All lines from the one with "Rights Outside Canada" through the end of the records below are to be given again exactly, and nothing else.

THE RECORDS -
▬▬▬▬▬▬

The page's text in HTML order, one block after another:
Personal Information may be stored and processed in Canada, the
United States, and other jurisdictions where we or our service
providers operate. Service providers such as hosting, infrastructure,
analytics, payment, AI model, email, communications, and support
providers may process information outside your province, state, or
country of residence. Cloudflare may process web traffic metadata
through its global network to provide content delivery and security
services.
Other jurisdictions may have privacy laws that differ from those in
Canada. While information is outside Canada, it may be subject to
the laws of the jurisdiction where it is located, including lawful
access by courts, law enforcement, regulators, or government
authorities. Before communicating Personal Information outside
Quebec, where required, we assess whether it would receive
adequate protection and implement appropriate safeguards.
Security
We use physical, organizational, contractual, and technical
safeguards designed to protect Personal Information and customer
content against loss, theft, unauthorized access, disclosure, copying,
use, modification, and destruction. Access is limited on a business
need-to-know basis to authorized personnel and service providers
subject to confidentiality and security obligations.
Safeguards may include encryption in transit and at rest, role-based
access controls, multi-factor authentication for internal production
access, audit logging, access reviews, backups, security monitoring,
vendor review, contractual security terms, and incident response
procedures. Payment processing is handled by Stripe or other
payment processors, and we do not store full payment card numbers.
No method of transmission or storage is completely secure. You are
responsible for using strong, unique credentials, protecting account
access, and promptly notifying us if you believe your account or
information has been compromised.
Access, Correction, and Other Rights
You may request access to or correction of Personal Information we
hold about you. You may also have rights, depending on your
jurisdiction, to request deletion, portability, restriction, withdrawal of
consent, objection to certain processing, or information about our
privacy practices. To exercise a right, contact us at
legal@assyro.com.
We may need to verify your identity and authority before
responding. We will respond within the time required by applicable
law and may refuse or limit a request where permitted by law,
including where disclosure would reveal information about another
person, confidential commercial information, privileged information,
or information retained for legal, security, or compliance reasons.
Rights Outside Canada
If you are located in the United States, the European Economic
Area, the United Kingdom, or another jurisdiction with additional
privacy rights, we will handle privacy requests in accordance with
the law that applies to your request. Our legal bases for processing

▬▬▬▬▬▬

FINISHED EXERCISE -
Rights Outside Canada
If you are located in the United States, the European Economic
Area, the United Kingdom, or another jurisdiction with additional
privacy rights, we will handle privacy requests in accordance with
the law that applies to your request. Our legal bases for processing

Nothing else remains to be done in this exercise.